(PROBLEM STATEMENT): Repeat, word for word and with nothing added, each line from the one containing "EPFL Electrical Engineering" to the final line of the data, keeping both ends. Pictures are not part of the copy.

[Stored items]
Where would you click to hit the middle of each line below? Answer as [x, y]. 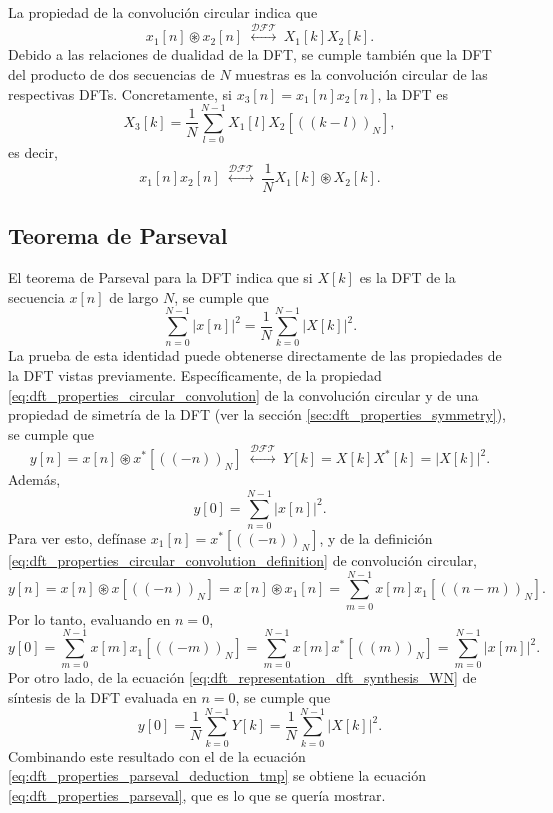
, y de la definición [376, 537]
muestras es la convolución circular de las [361, 73]
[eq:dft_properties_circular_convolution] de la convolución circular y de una [243, 394]
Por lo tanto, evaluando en [89, 618]
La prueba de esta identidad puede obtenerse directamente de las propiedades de [255, 355]
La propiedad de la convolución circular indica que [163, 12]
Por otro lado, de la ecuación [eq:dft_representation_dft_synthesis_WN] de [242, 677]
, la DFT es [413, 93]
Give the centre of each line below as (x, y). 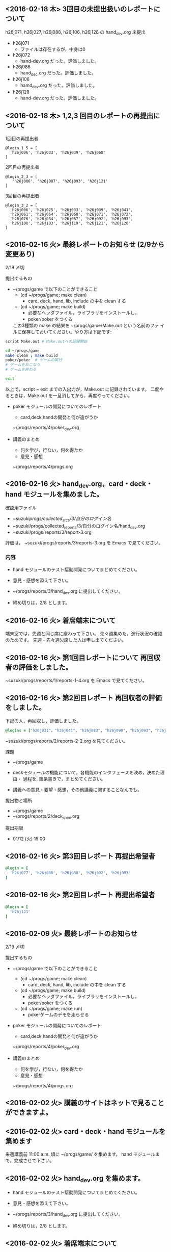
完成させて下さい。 (34, 1161)
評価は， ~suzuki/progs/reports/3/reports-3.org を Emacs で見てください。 (84, 543)
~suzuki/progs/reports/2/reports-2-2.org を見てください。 (67, 741)
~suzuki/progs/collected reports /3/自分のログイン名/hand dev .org (79, 526)
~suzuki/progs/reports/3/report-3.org (52, 532)
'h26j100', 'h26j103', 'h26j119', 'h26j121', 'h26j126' (70, 223)
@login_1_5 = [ (21, 148)
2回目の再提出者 (22, 167)
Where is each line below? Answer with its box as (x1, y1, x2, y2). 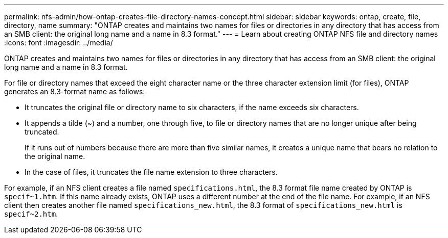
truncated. (25, 127, 59, 136)
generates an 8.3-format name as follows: (4, 87, 145, 96)
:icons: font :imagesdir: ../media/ (4, 38, 113, 47)
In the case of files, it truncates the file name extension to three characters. (25, 168, 278, 176)
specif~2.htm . (4, 209, 58, 218)
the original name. (25, 152, 85, 161)
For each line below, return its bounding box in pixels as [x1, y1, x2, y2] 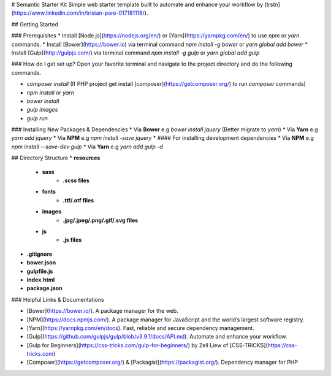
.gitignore [26, 250, 53, 258]
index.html [26, 276, 55, 283]
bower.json [26, 259, 56, 266]
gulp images [26, 106, 58, 113]
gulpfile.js [26, 267, 53, 275]
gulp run [26, 114, 48, 122]
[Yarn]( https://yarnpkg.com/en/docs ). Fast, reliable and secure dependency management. [26, 324, 254, 331]
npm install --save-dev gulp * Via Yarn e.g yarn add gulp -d [11, 143, 163, 150]
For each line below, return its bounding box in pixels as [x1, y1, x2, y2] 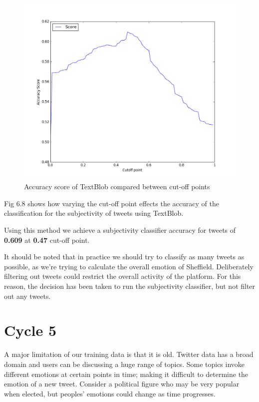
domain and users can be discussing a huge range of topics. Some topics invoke [4, 358, 245, 369]
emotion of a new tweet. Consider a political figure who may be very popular [4, 378, 240, 389]
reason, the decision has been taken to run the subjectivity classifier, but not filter [4, 281, 256, 291]
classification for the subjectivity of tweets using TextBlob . [4, 208, 184, 218]
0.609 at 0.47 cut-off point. [4, 234, 90, 245]
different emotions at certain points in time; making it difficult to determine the [4, 368, 249, 379]
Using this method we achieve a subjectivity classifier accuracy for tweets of [4, 225, 236, 235]
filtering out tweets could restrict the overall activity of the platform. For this [4, 271, 241, 281]
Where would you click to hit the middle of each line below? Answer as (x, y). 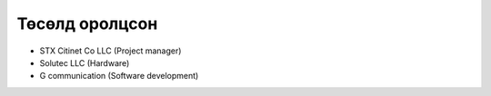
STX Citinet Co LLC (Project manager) (110, 51)
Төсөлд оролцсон (87, 24)
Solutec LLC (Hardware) (85, 62)
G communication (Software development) (119, 76)
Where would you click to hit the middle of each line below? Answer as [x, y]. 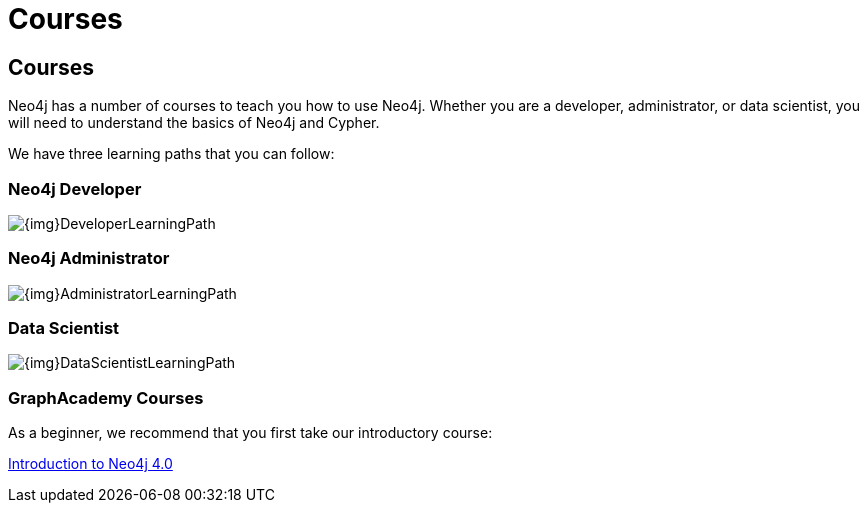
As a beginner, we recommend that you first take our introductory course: [250, 433]
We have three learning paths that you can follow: [171, 154]
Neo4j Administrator [89, 258]
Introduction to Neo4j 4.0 [90, 464]
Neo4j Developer [75, 188]
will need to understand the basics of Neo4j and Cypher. [194, 123]
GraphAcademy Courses [106, 397]
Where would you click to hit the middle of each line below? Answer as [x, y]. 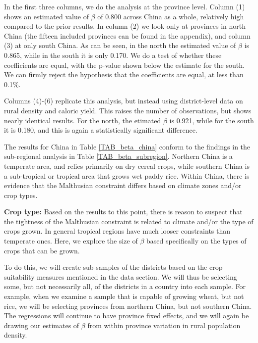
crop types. [21, 195]
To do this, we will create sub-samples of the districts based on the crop [113, 267]
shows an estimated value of [46, 16]
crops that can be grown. [42, 250]
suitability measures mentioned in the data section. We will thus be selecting [121, 276]
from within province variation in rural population [164, 325]
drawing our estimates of [42, 325]
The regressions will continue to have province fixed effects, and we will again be [127, 316]
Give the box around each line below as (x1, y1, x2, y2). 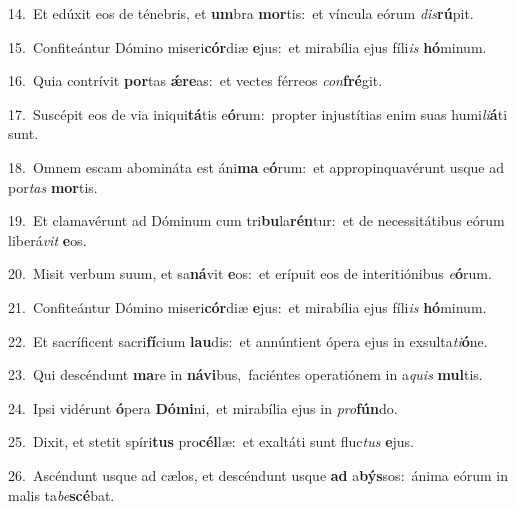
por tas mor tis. (8, 176, 98, 197)
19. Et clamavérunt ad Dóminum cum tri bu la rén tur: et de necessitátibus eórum (8, 210, 505, 231)
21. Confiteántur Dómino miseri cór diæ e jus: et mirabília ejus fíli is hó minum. (8, 296, 487, 317)
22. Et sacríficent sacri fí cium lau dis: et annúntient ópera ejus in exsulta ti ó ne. (8, 330, 488, 351)
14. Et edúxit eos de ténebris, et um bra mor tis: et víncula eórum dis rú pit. (8, 3, 474, 23)
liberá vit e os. (8, 229, 87, 250)
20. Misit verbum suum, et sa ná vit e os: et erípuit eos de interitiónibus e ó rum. (8, 263, 492, 284)
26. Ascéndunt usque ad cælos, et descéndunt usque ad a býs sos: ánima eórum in (8, 464, 509, 485)
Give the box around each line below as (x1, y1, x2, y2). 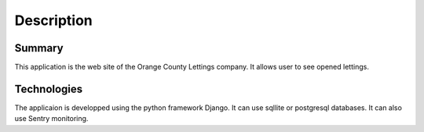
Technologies (14, 82, 83, 95)
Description (14, 12, 93, 29)
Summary (14, 41, 64, 55)
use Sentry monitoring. (14, 114, 89, 123)
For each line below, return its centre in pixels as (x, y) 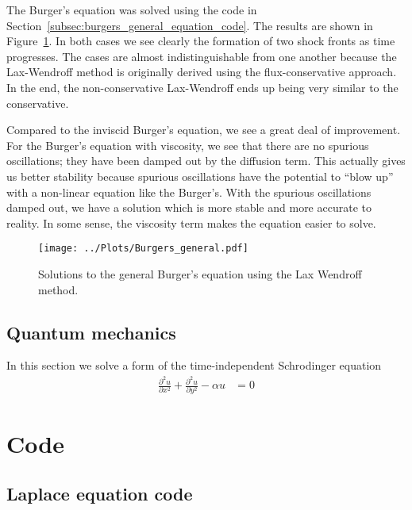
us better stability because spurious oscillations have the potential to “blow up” (200, 176)
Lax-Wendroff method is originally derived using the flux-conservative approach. (202, 72)
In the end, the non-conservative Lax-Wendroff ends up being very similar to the (202, 87)
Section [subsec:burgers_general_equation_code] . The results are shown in (190, 25)
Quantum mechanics (91, 332)
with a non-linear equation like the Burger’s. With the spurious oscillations (189, 192)
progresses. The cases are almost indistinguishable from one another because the (202, 56)
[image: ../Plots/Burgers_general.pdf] (143, 249)
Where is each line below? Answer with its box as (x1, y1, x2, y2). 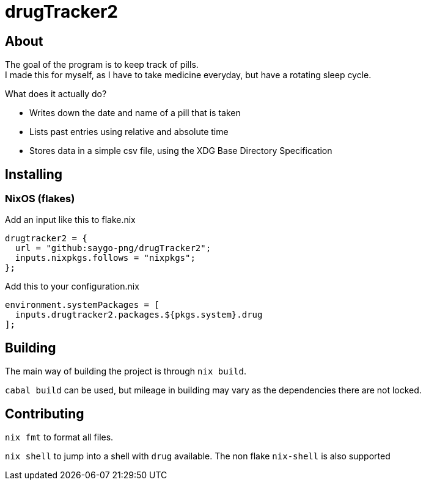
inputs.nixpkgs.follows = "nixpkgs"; (15, 253, 196, 263)
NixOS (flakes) (5, 192, 75, 205)
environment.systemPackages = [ (5, 300, 160, 310)
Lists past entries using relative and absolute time (29, 126, 229, 137)
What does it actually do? (5, 89, 107, 100)
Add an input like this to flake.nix (5, 214, 136, 225)
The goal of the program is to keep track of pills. (5, 59, 199, 70)
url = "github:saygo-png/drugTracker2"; (15, 243, 211, 253)
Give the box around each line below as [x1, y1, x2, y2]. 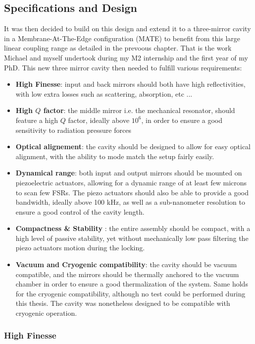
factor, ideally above [68, 115, 130, 125]
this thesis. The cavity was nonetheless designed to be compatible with [15, 298, 230, 308]
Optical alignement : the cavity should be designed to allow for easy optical [15, 141, 251, 152]
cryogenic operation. [15, 308, 77, 318]
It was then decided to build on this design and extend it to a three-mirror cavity [4, 23, 251, 34]
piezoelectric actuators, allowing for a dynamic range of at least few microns [15, 177, 247, 187]
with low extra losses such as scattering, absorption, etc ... [15, 88, 193, 99]
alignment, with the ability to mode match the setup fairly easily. [15, 151, 214, 161]
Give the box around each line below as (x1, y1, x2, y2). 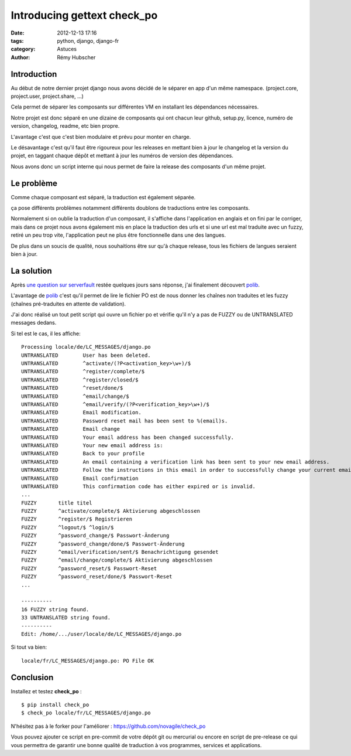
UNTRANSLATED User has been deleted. (21, 352, 152, 359)
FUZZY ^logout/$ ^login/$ (21, 524, 114, 530)
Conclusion (11, 672, 54, 682)
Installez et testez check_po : (11, 687, 82, 694)
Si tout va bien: (11, 643, 47, 651)
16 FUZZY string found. (21, 606, 90, 612)
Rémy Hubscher (57, 53, 96, 61)
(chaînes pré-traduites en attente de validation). (11, 300, 126, 307)
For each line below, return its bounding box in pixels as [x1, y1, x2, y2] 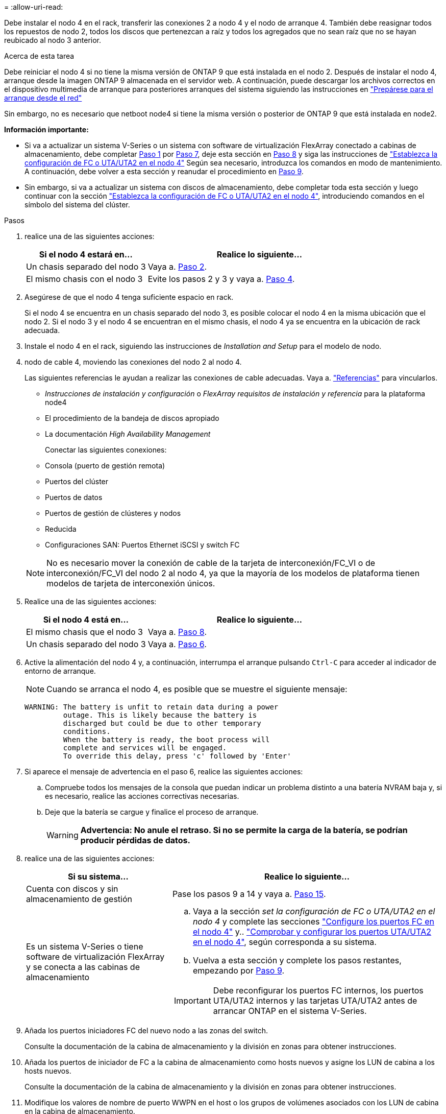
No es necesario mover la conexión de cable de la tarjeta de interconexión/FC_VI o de [46, 558, 376, 568]
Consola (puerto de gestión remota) [45, 461, 165, 470]
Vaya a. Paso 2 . [147, 262, 207, 272]
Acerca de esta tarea [4, 52, 75, 60]
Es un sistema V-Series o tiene [26, 941, 143, 952]
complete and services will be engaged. [63, 744, 227, 752]
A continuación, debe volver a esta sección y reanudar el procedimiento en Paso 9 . [24, 167, 304, 176]
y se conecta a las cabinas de [26, 962, 140, 972]
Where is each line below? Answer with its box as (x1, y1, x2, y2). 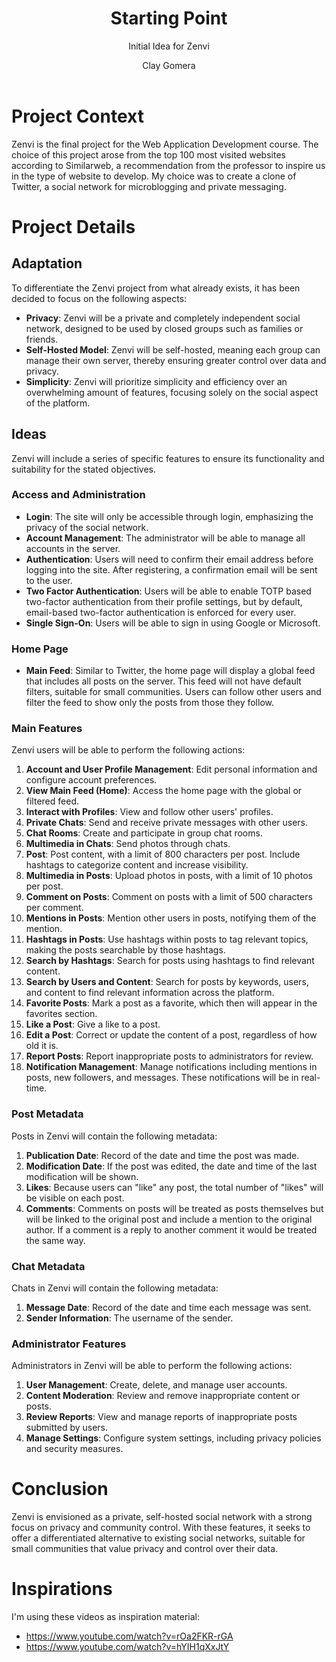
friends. (25, 333, 59, 345)
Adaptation (11, 255, 83, 272)
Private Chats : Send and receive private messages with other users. (25, 817, 309, 829)
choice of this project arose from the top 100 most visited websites (11, 148, 286, 161)
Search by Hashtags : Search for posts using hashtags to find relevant (25, 955, 315, 967)
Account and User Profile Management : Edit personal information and (25, 763, 318, 776)
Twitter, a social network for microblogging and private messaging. (11, 180, 287, 192)
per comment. (25, 902, 84, 914)
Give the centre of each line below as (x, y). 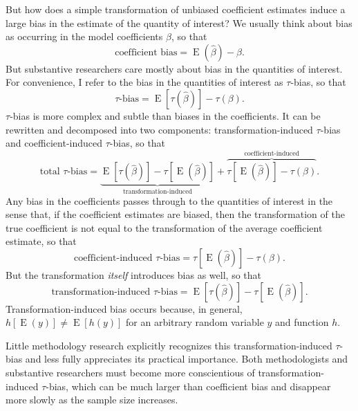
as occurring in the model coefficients (84, 36)
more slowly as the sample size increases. (92, 400)
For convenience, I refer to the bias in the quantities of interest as (144, 82)
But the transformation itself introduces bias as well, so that (133, 275)
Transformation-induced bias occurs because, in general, (124, 308)
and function (302, 322)
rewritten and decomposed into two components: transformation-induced (159, 129)
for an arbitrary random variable (195, 322)
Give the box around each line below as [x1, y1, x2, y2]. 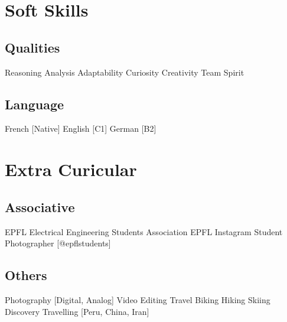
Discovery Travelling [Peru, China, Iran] [5, 305, 149, 317]
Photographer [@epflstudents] [5, 237, 111, 249]
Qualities [5, 38, 60, 56]
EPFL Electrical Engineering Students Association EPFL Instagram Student [5, 225, 283, 238]
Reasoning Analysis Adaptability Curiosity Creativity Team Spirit [5, 66, 244, 78]
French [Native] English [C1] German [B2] [5, 122, 156, 135]
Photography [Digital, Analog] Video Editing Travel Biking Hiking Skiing [5, 293, 270, 305]
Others [5, 266, 47, 284]
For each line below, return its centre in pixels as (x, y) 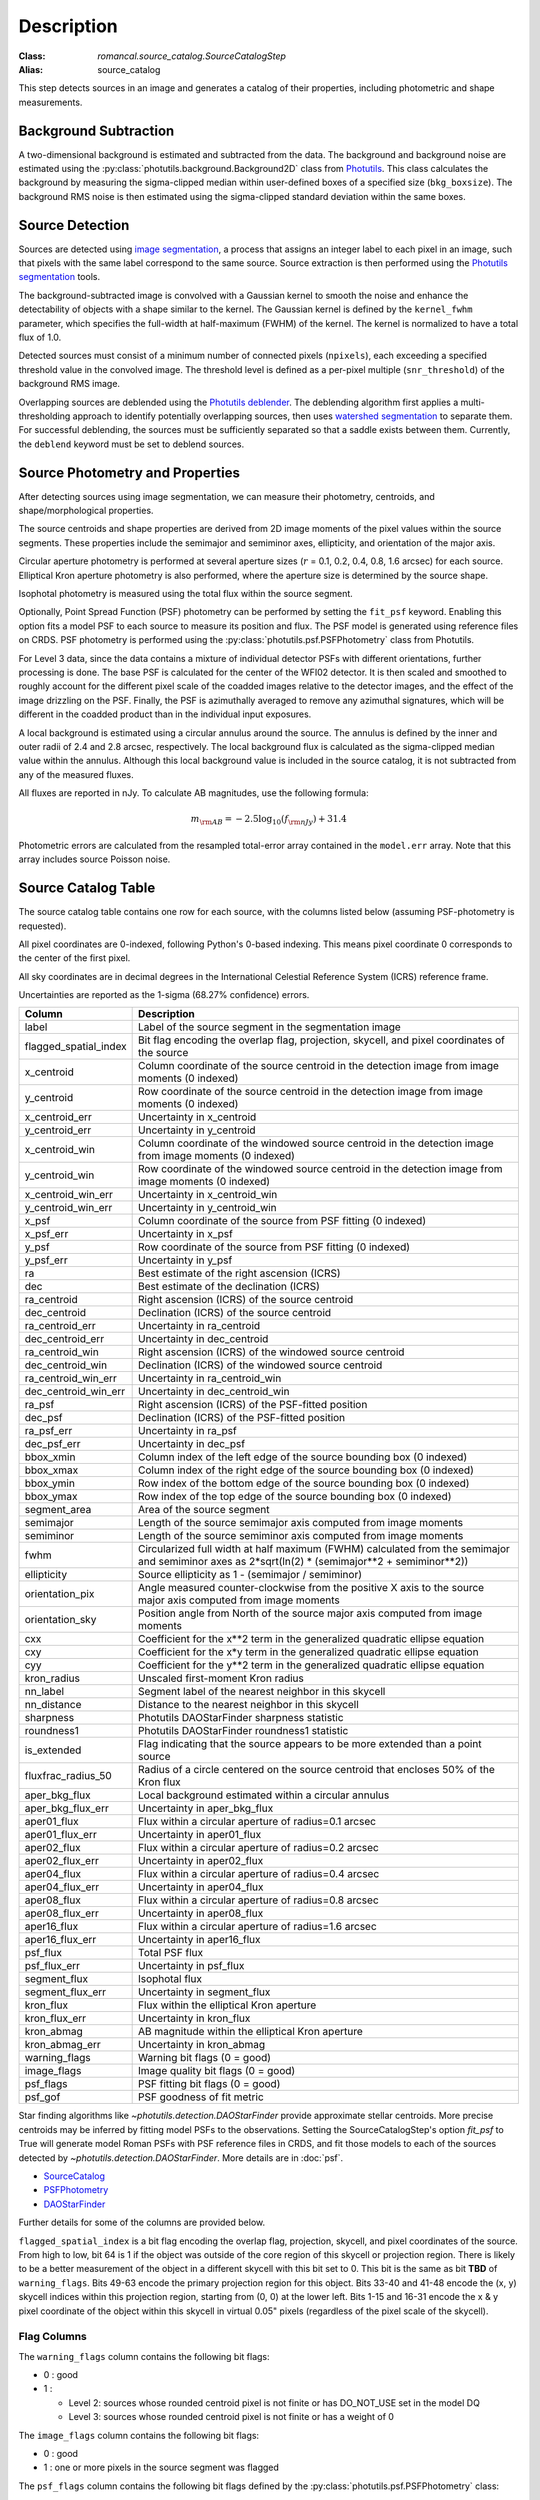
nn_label (44, 1692)
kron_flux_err (55, 2018)
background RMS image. (69, 384)
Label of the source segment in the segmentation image (270, 1027)
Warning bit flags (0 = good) (205, 2058)
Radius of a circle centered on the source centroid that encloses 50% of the (316, 1770)
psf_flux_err (52, 1966)
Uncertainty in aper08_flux (201, 1913)

(ANSWER SPACE):
EPFL Electrical Engineering Students Association EPFL Instagram Student [5, 225, 283, 238]
Reasoning Analysis Adaptability Curiosity Creativity Team Spirit [5, 66, 244, 78]
French [Native] English [C1] German [B2] [5, 122, 156, 135]
Photography [Digital, Analog] Video Editing Travel Biking Hiking Skiing [5, 293, 270, 305]
Others [5, 266, 47, 284]
For each line below, return its centre in pixels as (x, y) 
nn_label (44, 1692)
kron_flux_err (55, 2018)
background RMS image. (69, 384)
Label of the source segment in the segmentation image (270, 1027)
Warning bit flags (0 = good) (205, 2058)
Radius of a circle centered on the source centroid that encloses 50% of the (316, 1770)
psf_flux_err (52, 1966)
Uncertainty in aper08_flux (201, 1913)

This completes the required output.